Records for processing START

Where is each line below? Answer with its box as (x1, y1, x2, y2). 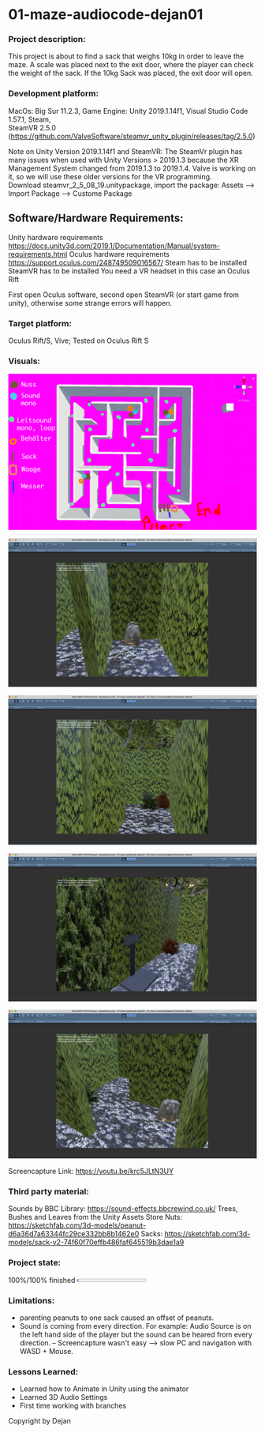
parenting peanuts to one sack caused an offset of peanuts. (19, 1313, 215, 1322)
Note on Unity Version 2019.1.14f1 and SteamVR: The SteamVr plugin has (8, 146, 243, 156)
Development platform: (8, 88, 99, 100)
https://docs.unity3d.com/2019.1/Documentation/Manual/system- (8, 241, 221, 250)
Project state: (8, 1258, 62, 1269)
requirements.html (8, 249, 68, 258)
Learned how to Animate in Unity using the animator (19, 1384, 189, 1394)
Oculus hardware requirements (69, 249, 170, 258)
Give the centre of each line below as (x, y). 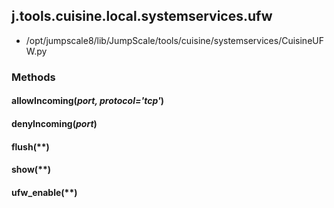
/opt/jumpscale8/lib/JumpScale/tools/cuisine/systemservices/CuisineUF (174, 40)
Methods (33, 77)
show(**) (31, 170)
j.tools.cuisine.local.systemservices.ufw (142, 16)
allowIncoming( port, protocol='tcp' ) (88, 101)
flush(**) (30, 146)
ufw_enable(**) (44, 192)
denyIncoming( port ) (54, 123)
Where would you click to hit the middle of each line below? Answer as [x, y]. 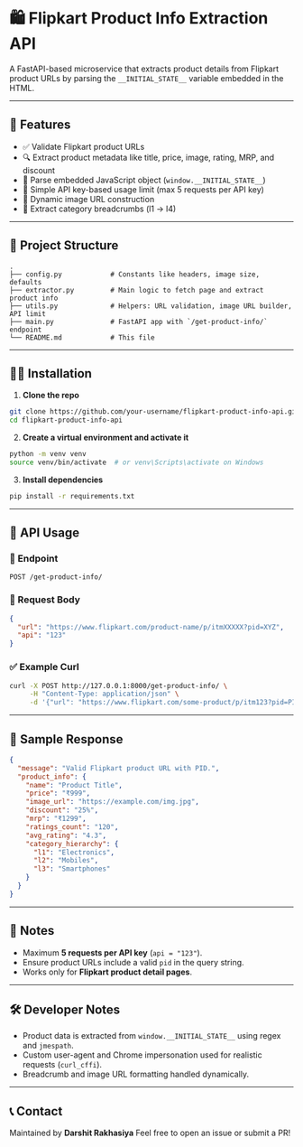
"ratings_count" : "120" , [72, 827]
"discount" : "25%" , [62, 810]
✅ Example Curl [44, 667]
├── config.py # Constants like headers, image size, [134, 274]
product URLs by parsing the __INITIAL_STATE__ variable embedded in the [147, 78]
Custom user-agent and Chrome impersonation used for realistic [142, 1055]
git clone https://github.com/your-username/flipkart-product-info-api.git [155, 412]
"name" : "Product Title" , [74, 785]

Records for processing END

Your goal:
All lines of the data above that include the word "requirements" must be shown.

Reply:
requirements.html (8, 249, 68, 258)
Oculus hardware requirements (69, 249, 170, 258)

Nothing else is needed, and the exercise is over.